# Soliton or Kelly?



## winzeracer (Apr 3, 2012)

Hi All,

I am trying trying to decide which controller I want to run with my new Agni 111 rdr (50kw peak) for my eKart conversion. I will be running at 84v or 96v still deciding on that.

I really like the Soliton because it is beefy and modern, has a great interface, and I should not need to run the liquid cooling ( i don't think) because I will only be using 1/3 of its capacity( 150kw).

The Kelly I would choose is a 1000amp Racing Regen PM ( http://kellycontroller.com/racing-co...gen-p-757.html ). The Kelly is not my favorite b/c they are just not great quality thus why I would way over size it and go with the 1000a even though I would only ever max out at 600a. But having an "engine break" may be a great advantage on the track. I am not to concerned with using regen for charging purposes, but rather better car control.

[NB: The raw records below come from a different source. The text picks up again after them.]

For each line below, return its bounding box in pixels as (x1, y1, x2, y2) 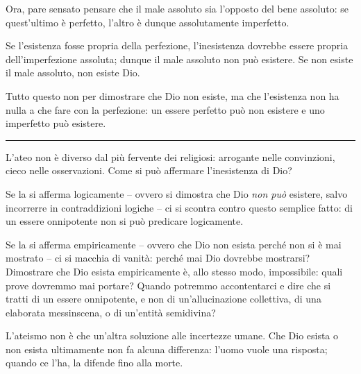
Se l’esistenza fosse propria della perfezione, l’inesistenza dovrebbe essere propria (6, 38, 349, 53)
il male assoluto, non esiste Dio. (6, 65, 140, 80)
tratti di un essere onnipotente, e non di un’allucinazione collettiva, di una (6, 291, 321, 306)
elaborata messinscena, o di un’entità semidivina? (6, 305, 216, 319)
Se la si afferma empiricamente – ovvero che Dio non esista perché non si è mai (6, 237, 342, 251)
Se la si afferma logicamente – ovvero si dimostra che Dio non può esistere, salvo (6, 186, 348, 201)
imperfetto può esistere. (6, 116, 106, 130)
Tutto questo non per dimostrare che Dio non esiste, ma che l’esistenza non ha (6, 88, 339, 103)
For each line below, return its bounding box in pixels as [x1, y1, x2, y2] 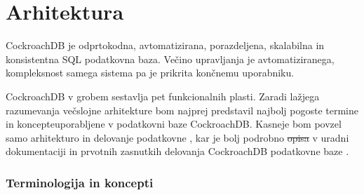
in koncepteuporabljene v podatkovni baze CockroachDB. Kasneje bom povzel [6, 116, 342, 131]
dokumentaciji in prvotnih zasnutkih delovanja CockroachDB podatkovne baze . [6, 144, 349, 159]
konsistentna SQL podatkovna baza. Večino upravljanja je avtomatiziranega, [6, 51, 335, 66]
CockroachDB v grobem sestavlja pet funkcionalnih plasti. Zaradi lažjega [6, 88, 320, 103]
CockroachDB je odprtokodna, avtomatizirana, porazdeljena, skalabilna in [6, 38, 325, 53]
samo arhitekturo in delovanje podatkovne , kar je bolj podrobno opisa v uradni [6, 130, 349, 144]
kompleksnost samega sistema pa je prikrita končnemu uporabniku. [6, 65, 295, 80]
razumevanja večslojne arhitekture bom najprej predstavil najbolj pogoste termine [6, 102, 358, 117]
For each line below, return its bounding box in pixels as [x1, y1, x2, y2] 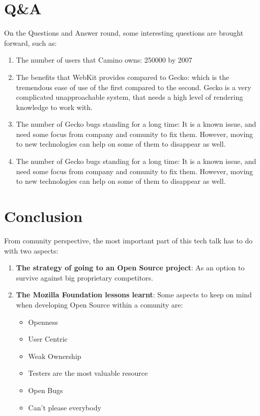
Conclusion [4, 206, 83, 227]
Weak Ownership [28, 350, 81, 361]
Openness [28, 316, 58, 327]
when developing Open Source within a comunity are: [16, 299, 183, 310]
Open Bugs [28, 384, 63, 395]
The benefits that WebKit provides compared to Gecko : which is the [16, 71, 229, 82]
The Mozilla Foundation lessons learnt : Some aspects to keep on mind [16, 289, 252, 300]
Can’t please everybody [28, 402, 101, 412]
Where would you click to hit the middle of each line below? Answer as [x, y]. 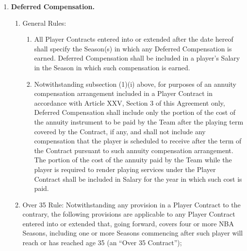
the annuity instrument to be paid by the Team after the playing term [139, 121]
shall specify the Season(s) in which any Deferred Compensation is [133, 48]
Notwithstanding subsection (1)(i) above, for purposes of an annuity [135, 84]
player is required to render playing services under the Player [125, 169]
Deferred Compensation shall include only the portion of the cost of [135, 112]
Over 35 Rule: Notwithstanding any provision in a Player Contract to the [132, 204]
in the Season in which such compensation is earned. [112, 67]
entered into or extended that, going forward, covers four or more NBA [128, 223]
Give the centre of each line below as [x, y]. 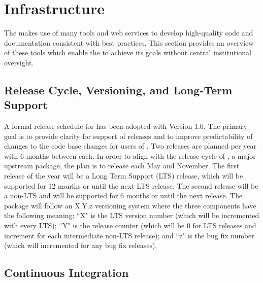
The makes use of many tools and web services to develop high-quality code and [129, 33]
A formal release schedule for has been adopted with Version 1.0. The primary [126, 126]
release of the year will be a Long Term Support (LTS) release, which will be [124, 176]
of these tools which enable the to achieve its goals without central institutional [128, 52]
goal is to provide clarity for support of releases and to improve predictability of [128, 136]
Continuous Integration [67, 273]
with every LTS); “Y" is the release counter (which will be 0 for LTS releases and [130, 225]
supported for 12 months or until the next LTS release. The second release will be [131, 185]

But with this Kelly I would probably (from what I read) need to at least use some serious fans and or heatsink to keep it cool, and hopefully not have to make a liquid cold plate setup.

*Has anyone run these Kelly "Racing" PM regen controllers? * I read Ripperton's thread and he had to make pretty serious modifications to his.

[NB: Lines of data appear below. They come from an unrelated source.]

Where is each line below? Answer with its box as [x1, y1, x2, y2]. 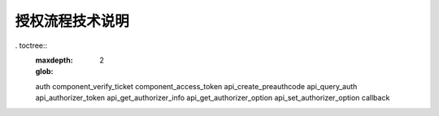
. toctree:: [15, 41, 48, 50]
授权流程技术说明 [15, 12, 130, 30]
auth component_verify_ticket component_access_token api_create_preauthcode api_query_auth [35, 81, 358, 91]
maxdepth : [35, 55, 73, 65]
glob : [35, 67, 54, 76]
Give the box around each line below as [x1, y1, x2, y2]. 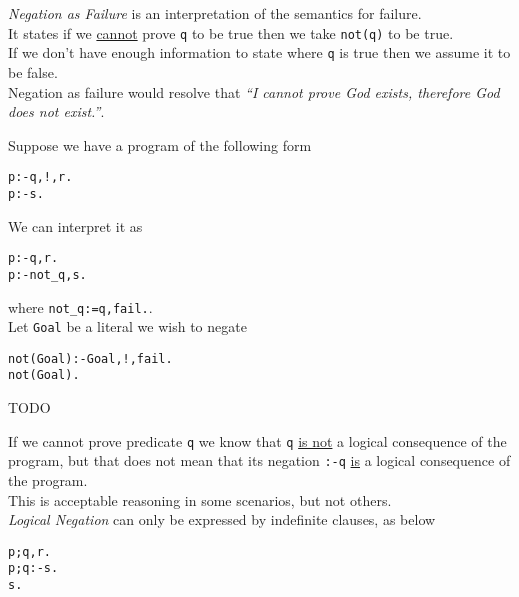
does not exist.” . [8, 101, 105, 122]
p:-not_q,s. [8, 267, 87, 282]
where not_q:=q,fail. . [8, 296, 153, 317]
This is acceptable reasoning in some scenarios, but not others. [8, 489, 392, 510]
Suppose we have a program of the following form [8, 134, 312, 155]
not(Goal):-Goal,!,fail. [8, 351, 173, 366]
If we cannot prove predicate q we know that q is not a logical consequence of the [8, 430, 507, 451]
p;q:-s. [8, 561, 59, 576]

Any words of wisdom will be appreciated.

Thanks.


----------



## Jan (Oct 5, 2009)

There is no choice: The Agni motor is a kind of DC motors, the Soliton is designed for that type, the Kelly is designed for PMAC motors.


----------



## winzeracer (Apr 3, 2012)

Jan said:


> There is no choice: The Agni motor is a kind of DC motors, the Soliton is designed for that type, the Kelly is designed for PMAC motors.

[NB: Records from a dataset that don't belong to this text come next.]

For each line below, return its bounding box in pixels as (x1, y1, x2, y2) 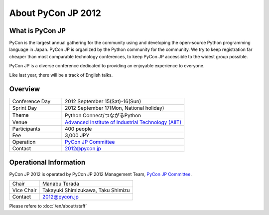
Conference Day (12, 98, 51, 105)
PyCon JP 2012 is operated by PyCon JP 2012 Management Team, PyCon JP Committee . (9, 171, 192, 177)
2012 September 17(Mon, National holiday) (65, 104, 164, 111)
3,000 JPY (65, 132, 90, 139)
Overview (9, 85, 40, 93)
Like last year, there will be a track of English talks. (9, 72, 113, 78)
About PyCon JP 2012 (9, 7, 102, 18)
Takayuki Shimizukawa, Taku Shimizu (42, 187, 130, 194)
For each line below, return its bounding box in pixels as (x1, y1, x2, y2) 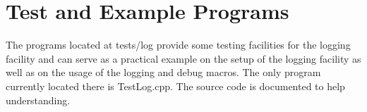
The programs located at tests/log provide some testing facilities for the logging (6, 37, 351, 52)
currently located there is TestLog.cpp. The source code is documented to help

No exactly, there are people that run Soliton's with Agni's. Jozzer even recommended using a Soliton JR for this motor and he does the development for Agni.

Edit: I read your post wrong sorry. These Kelly's are used for PM brushed also.


----------



## skooler (Mar 26, 2011)

I have nothing but good words for Evnetics. Great service. Great Controllers


----------



## winzeracer (Apr 3, 2012)

skooler said:


> I have nothing but good words for Evnetics. Great service. Great Controllers


Ya I hear ya, I really like them too. Just want input on the Kelly so I can make the final decision.


----------



## onegreenev (May 18, 2012)

If you want to hit the race track with a Kelly you best get a guarantee from Kelly that it will do what you want it to do and live with out fail. The track is not where you want a failure. I'd be more inclined to go with Soliton but since you really don't need 1000 plus amps and air cooling I'd suggest to you a Synkromotive controller. No failures for any Synkromotive Controller being used today. They will give you plenty of voltage and plenty of amps. You can actually have a larger pack voltage and limit the voltage and current if you want or need. Light weight and very very robust. I have two. My Beta testing with Kelly and some of my other run-ins with Kelly have not been super good. Not terrible and customer service is good but shipping is slow. They do and will repair any fault but Kelly has had too many failures to reliably recommend them any longer. I used to say they are good for what they are but I'd say they are good for golf carts and industrial equipment. Not for high voltage/amp street driven vehicles. Pretty basic. If you do an easy driven 144 volt 800 amp controller with your medium to small car then Kellly may be the choice for you. I have a new KDH144800D Series controller/heatsink for $800 and I will include shipping in the US only. It's a choice and a much lower cost one at that. If you consider trying it contact off list please. 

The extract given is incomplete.